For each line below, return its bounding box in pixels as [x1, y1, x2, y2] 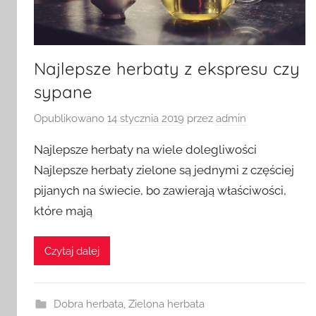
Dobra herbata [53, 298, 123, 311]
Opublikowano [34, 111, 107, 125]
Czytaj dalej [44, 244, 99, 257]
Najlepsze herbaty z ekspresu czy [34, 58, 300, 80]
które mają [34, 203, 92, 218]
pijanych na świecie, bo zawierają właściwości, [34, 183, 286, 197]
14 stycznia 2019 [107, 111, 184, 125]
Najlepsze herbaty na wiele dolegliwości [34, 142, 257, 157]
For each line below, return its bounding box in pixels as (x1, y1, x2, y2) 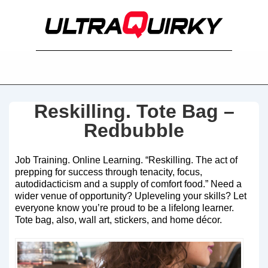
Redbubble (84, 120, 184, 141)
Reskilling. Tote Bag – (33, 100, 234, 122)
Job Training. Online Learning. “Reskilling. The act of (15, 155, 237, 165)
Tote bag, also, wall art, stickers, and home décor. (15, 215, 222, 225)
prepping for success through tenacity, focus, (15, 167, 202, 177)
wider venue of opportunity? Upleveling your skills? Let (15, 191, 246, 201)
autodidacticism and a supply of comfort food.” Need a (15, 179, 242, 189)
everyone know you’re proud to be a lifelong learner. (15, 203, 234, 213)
□ □ □ □ □
> **WHAT TO DO**: What is wanted is an exact copy of the lines from the line with "Najlepsze herbaty na" through the end of the records, both ends included, pictures excluded.

> **ANSWER FOR THE TASK**:
Najlepsze herbaty na wiele dolegliwości [34, 142, 257, 157]
For each line below, return its bounding box in pixels as (x1, y1, x2, y2) 
Redbubble (84, 120, 184, 141)
Reskilling. Tote Bag – (33, 100, 234, 122)
Job Training. Online Learning. “Reskilling. The act of (15, 155, 237, 165)
Tote bag, also, wall art, stickers, and home décor. (15, 215, 222, 225)
prepping for success through tenacity, focus, (15, 167, 202, 177)
wider venue of opportunity? Upleveling your skills? Let (15, 191, 246, 201)
autodidacticism and a supply of comfort food.” Need a (15, 179, 242, 189)
everyone know you’re proud to be a lifelong learner. (15, 203, 234, 213)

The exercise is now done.